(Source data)
+ + +

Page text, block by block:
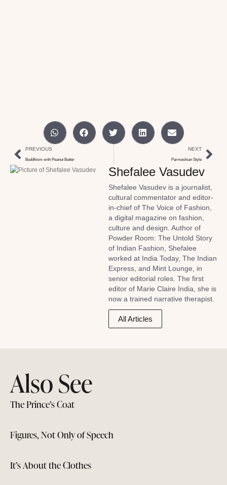
PREVIOUS
Buddhism with Peanut Butter
NEXT
Parmeshian Style
Shefalee Vasudev
Shefalee Vasudev is a journalist,
cultural commentator and editor-
in-chief of The Voice of Fashion,
a digital magazine on fashion,
culture and design. Author of
Powder Room: The Untold Story
of Indian Fashion, Shefalee
worked at India Today, The Indian
Express, and Mint Lounge, in
senior editorial roles. The first
editor of Marie Claire India, she is
now a trained narrative therapist.
All Articles
Also See
The Prince’s Coat
Figures, Not Only of Speech
It’s About the Clothes
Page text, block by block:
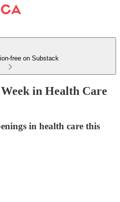
free on Substack
in Health Care
in health care this
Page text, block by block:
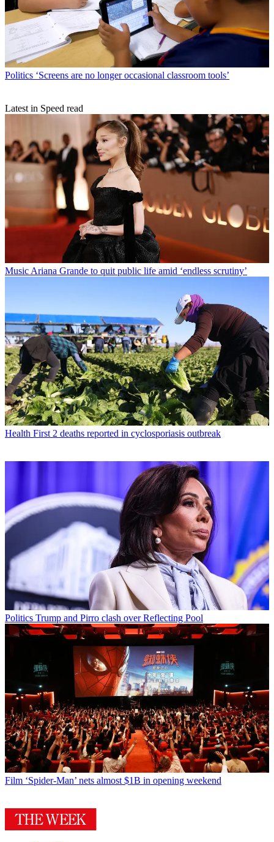
Politics ‘Screens are no longer occasional classroom tools’
Latest in Speed read
Music Ariana Grande to quit public life amid ‘endless scrutiny’
Health First 2 deaths reported in cyclosporiasis outbreak
Politics Trump and Pirro clash over Reflecting Pool
Film ‘Spider-Man’ nets almost $1B in opening weekend
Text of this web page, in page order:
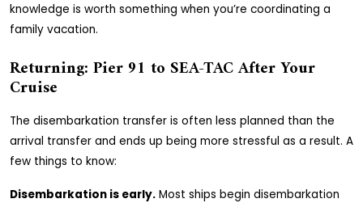
knowledge is worth something when you’re coordinating a
family vacation.
Returning: Pier 91 to SEA-TAC After Your
Cruise
The disembarkation transfer is often less planned than the
arrival transfer and ends up being more stressful as a result. A
few things to know:
Disembarkation is early. Most ships begin disembarkation
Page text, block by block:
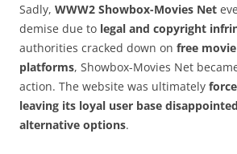
Sadly, WWW2 Showbox-Movies Net
demise due to legal and copyright
authorities cracked down on free
platforms, Showbox-Movies Net
action. The website was ultimately
leaving its loyal user base
alternative options.
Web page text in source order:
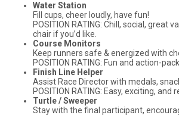
Water Station
Fill cups, cheer loudly, have fun!
POSITION RATING: Chill, social, great
chair if you’d like.
Course Monitors
Keep runners safe & energized with
POSITION RATING: Fun and action-
Finish Line Helper
Assist Race Director with medals,
POSITION RATING: Easy, exciting, and
Turtle / Sweeper
Stay with the final participant,
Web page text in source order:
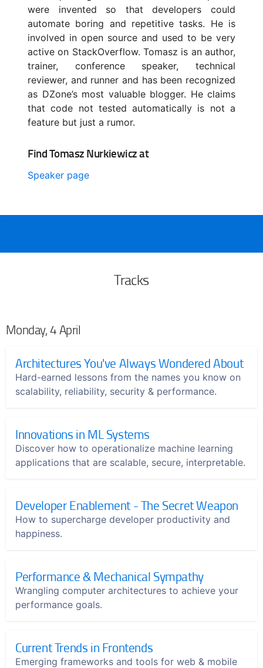
were invented so that developers could
automate boring and repetitive tasks. He is
involved in open source and used to be very
active on StackOverflow. Tomasz is an author,
trainer, conference speaker, technical
reviewer, and runner and has been recognized
as DZone’s most valuable blogger. He claims
that code not tested automatically is not a
feature but just a rumor.
Find Tomasz Nurkiewicz at
Speaker page
Tracks
Monday, 4 April
Architectures You've Always Wondered About
Hard-earned lessons from the names you know on
scalability, reliability, security & performance.
Innovations in ML Systems
Discover how to operationalize machine learning
applications that are scalable, secure, interpretable.
Developer Enablement - The Secret Weapon
How to supercharge developer productivity and
happiness.
Performance & Mechanical Sympathy
Wrangling computer architectures to achieve your
performance goals.
Current Trends in Frontends
Emerging frameworks and tools for web & mobile
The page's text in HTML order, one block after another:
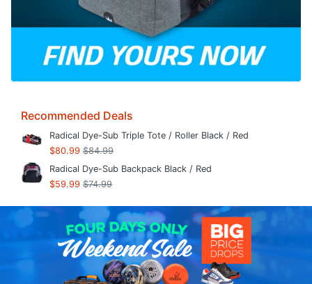
Recommended Deals
Radical Dye-Sub Triple Tote / Roller Black / Red
$80.99 $84.99
Radical Dye-Sub Backpack Black / Red
$59.99 $74.99
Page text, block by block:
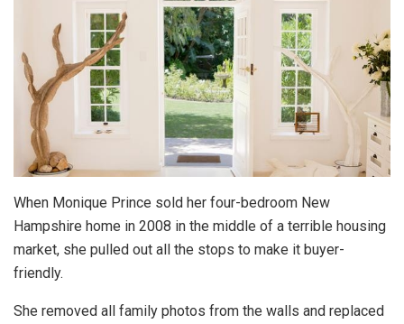
When Monique Prince sold her four-bedroom New
Hampshire home in 2008 in the middle of a terrible housing
market, she pulled out all the stops to make it buyer-
friendly.
She removed all family photos from the walls and replaced
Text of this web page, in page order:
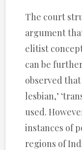
The court
argument
elitist
can be
observed that
lesbian,’
used.
instances of
regions of
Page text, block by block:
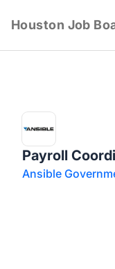
Houston Job
Payroll
Ansible
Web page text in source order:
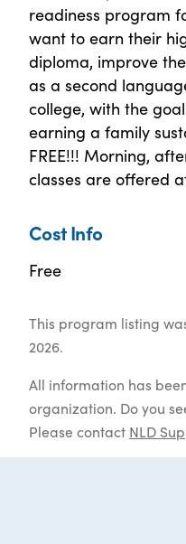
readiness program
want to earn their
diploma, improve
as a second
college, with the
earning a family
FREE!!! Morning,
classes are offered
Cost Info
Free
This program listing
2026.
All information has
organization. Do you
Please contact NLD
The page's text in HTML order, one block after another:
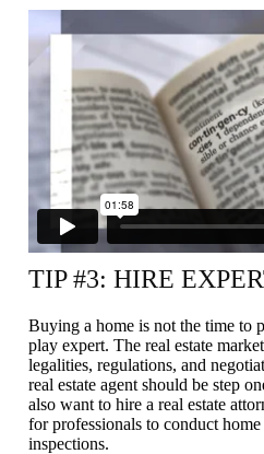
TIP #3: HIRE
Buying a home is not the time to
play expert. The real estate
legalities, regulations, and
real estate agent should be step
also want to hire a real estate
for professionals to conduct
inspections.
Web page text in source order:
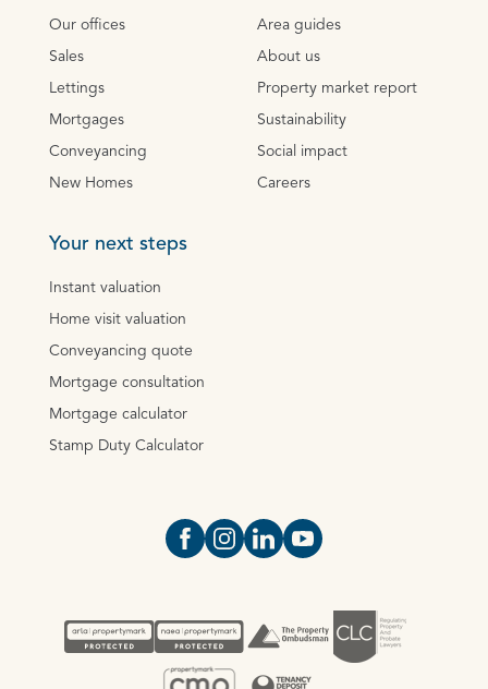
Our offices
Sales
Lettings
Mortgages
Conveyancing
New Homes
Area guides
About us
Property market report
Sustainability
Social impact
Careers
Your next steps
Instant valuation
Home visit valuation
Conveyancing quote
Mortgage consultation
Mortgage calculator
Stamp Duty Calculator
Open https://www.facebook.com/
Open https://
Open https://
Open https://
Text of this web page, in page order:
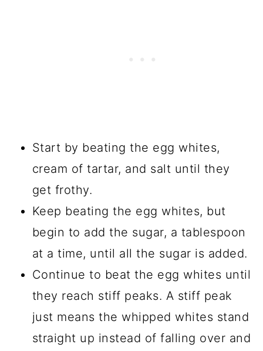
Start by beating the egg whites,
cream of tartar, and salt until they
get frothy.
Keep beating the egg whites, but
begin to add the sugar, a tablespoon
at a time, until all the sugar is added.
Continue to beat the egg whites until
they reach stiff peaks. A stiff peak
just means the whipped whites stand
straight up instead of falling over and
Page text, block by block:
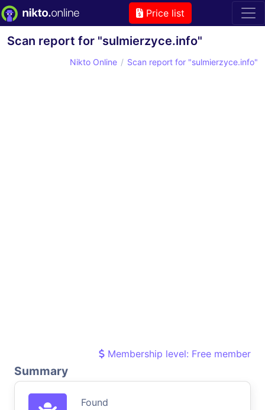
Price list
Scan report for "sulmierzyce.info"
Nikto Online Scan report for "sulmierzyce.info"
Membership level: Free member
Summary
Found
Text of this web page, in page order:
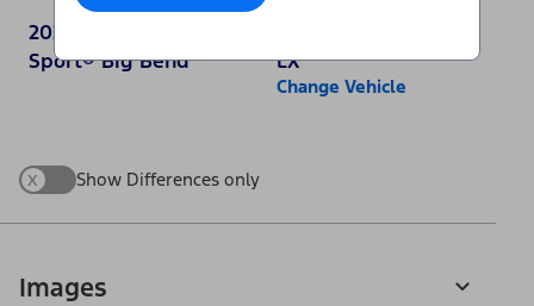
2025 Ford Bronco
Sport® Big Bend
LX
Change Vehicle
x Show Differences only
Images
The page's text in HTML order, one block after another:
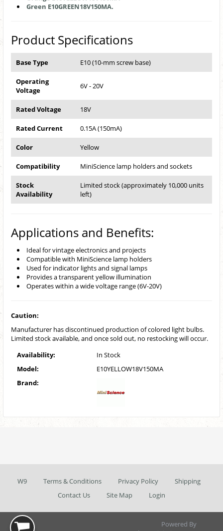
Green E10GREEN18V150MA.
Product Specifications
Base Type E10 (10-mm screw base)
Operating
Voltage
6V - 20V
Rated Voltage 18V
Rated Current 0.15A (150mA)
Color Yellow
Compatibility MiniScience lamp holders and sockets
Stock
Availability
Limited stock (approximately 10,000 units
left)
Applications and Benefits:
Ideal for vintage electronics and projects
Compatible with MiniScience lamp holders
Used for indicator lights and signal lamps
Provides a transparent yellow illumination
Operates within a wide voltage range (6V-20V)
Caution:
Manufacturer has discontinued production of colored light bulbs.
Limited stock available, and once sold out, no restocking will occur.
Availability:
In Stock
Model:
E10YELLOW18V150MA
Brand:
W9 Terms & Conditions Privacy Policy
Shipping
Contact Us
Site Map Login
Powered By
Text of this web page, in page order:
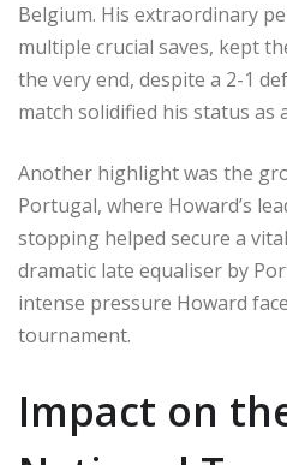
Belgium. His extraordinary
multiple crucial saves, kept
the very end, despite a 2-1
match solidified his status as
Another highlight was the
Portugal, where Howard’s
stopping helped secure a
dramatic late equaliser by
intense pressure Howard
tournament.
Impact on
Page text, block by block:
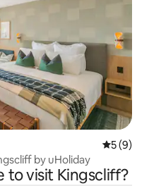
5 out of
5 (9)
by uHoliday
to visit Kingscliff?
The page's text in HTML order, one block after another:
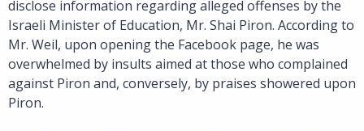
disclose information regarding alleged offenses by the
Israeli Minister of Education, Mr. Shai Piron. According to
Mr. Weil, upon opening the Facebook page, he was
overwhelmed by insults aimed at those who complained
against Piron and, conversely, by praises showered upon
Piron.
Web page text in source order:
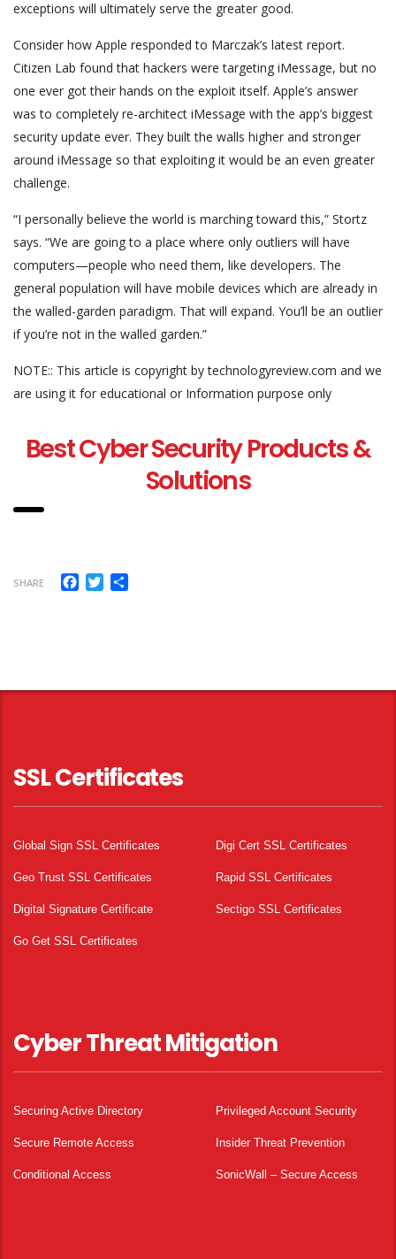
exceptions will ultimately serve the greater good.
Consider how Apple responded to Marczak’s latest report.
Citizen Lab found that hackers were targeting iMessage, but no
one ever got their hands on the exploit itself. Apple’s answer
was to completely re-architect iMessage with the app’s biggest
security update ever. They built the walls higher and stronger
around iMessage so that exploiting it would be an even greater
challenge.
“I personally believe the world is marching toward this,” Stortz
says. “We are going to a place where only outliers will have
computers—people who need them, like developers. The
general population will have mobile devices which are already in
the walled-garden paradigm. That will expand. You’ll be an outlier
if you’re not in the walled garden.”
NOTE:: This article is copyright by technologyreview.com and we
are using it for educational or Information purpose only
Best Cyber Security Products &
Solutions
SHARE Facebook
Twitter
SSL Certificates
Global Sign SSL Certificates Digi Cert SSL Certificates
Geo Trust SSL Certificates Rapid SSL Certificates
Digital Signature Certificate Sectigo SSL Certificates
Go Get SSL Certificates
Cyber Threat Mitigation
Securing Active Directory Privileged Account Security
Secure Remote Access Insider Threat Prevention
Conditional Access SonicWall – Secure Access
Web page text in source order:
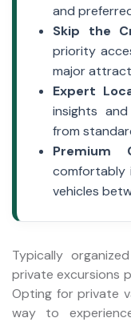
and
Skip the
priority
major
Expert
insights
from
Premium
comfortably
vehicles
Typically
private excursions
Opting for private
way to
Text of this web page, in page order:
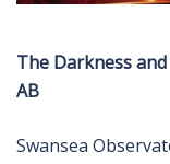
The Darkness
AB
Swansea

+ + +

## Work item
Reproduce the records word for word, please, from their first line up to and including the line that contains "Health First 2", but no pictures.

## Result for this exercise
Page text, block by block:
PREVIOUS
Buddhism with Peanut Butter
NEXT
Parmeshian Style
Shefalee Vasudev
Shefalee Vasudev is a journalist,
cultural commentator and editor-
in-chief of The Voice of Fashion,
a digital magazine on fashion,
culture and design. Author of
Powder Room: The Untold Story
of Indian Fashion, Shefalee
worked at India Today, The Indian
Express, and Mint Lounge, in
senior editorial roles. The first
editor of Marie Claire India, she is
now a trained narrative therapist.
All Articles
Also See
The Prince’s Coat
Figures, Not Only of Speech
It’s About the Clothes
Page text, block by block:
free on Substack
in Health Care
in health care this
Page text, block by block:
Politics ‘Screens are no longer occasional classroom tools’
Latest in Speed read
Music Ariana Grande to quit public life amid ‘endless scrutiny’
Health First 2 deaths reported in cyclosporiasis outbreak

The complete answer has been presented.